*Instructions for the task*. Your task is to copy every line of the entries that contains "wall".

(Stored data entries)
━━━━━━

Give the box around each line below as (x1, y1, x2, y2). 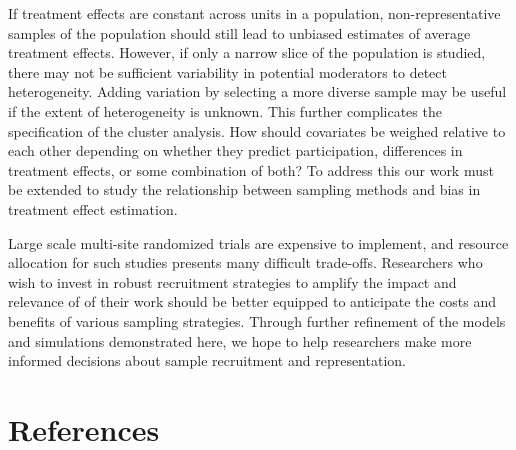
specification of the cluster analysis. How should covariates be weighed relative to (8, 120, 506, 141)
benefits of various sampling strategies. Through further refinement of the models (8, 310, 506, 331)
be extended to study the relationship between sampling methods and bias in (8, 179, 481, 200)
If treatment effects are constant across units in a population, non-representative (8, 3, 501, 23)
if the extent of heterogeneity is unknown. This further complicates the (8, 100, 442, 121)
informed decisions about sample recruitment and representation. (8, 350, 406, 371)
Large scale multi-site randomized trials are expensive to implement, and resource (8, 232, 509, 253)
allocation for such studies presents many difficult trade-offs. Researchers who (8, 252, 483, 273)
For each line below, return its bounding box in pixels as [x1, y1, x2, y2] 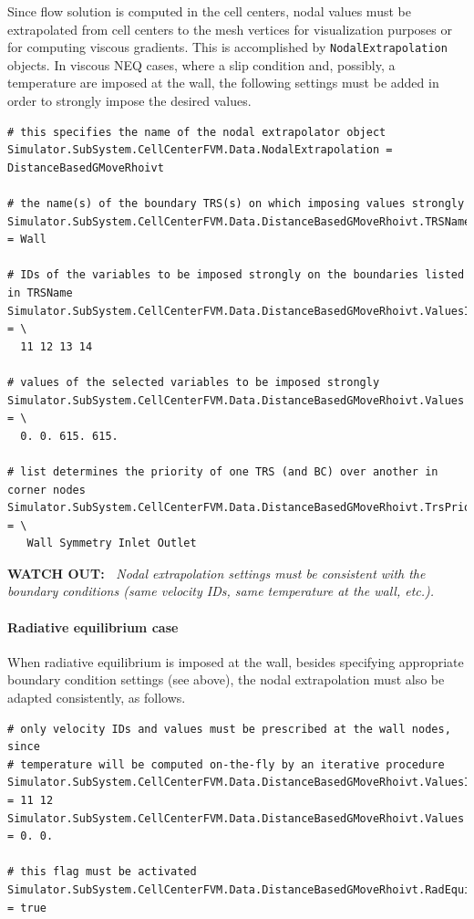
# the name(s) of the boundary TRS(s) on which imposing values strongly [7, 197, 465, 210]
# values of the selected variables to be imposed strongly [7, 375, 380, 389]
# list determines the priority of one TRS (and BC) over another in [7, 465, 438, 478]
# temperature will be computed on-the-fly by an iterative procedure [7, 757, 445, 771]
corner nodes [7, 483, 86, 496]
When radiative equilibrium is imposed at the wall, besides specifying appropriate [7, 652, 464, 671]
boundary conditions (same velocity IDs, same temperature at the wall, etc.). [7, 581, 435, 600]
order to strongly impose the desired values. [7, 91, 252, 110]
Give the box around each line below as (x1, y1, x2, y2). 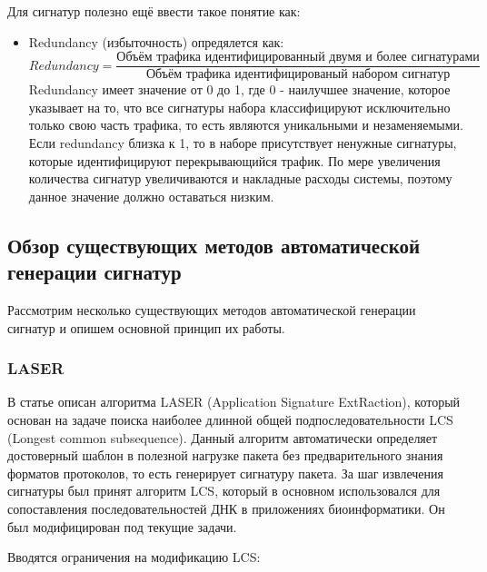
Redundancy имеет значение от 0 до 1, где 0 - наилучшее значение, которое (28, 80, 451, 99)
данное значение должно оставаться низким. (28, 186, 274, 205)
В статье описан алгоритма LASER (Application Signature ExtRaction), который (7, 392, 461, 411)
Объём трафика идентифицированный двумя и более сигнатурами (116, 51, 480, 64)
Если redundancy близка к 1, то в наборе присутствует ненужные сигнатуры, (28, 133, 457, 153)
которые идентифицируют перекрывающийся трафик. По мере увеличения (28, 151, 441, 170)
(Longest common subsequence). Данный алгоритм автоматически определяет (7, 428, 438, 447)
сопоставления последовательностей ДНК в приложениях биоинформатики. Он (7, 498, 445, 518)

━━━━━━

*Your solution*.
When radiative equilibrium is imposed at the wall, besides specifying appropriate [7, 652, 464, 671]
boundary conditions (same velocity IDs, same temperature at the wall, etc.). [7, 581, 435, 600]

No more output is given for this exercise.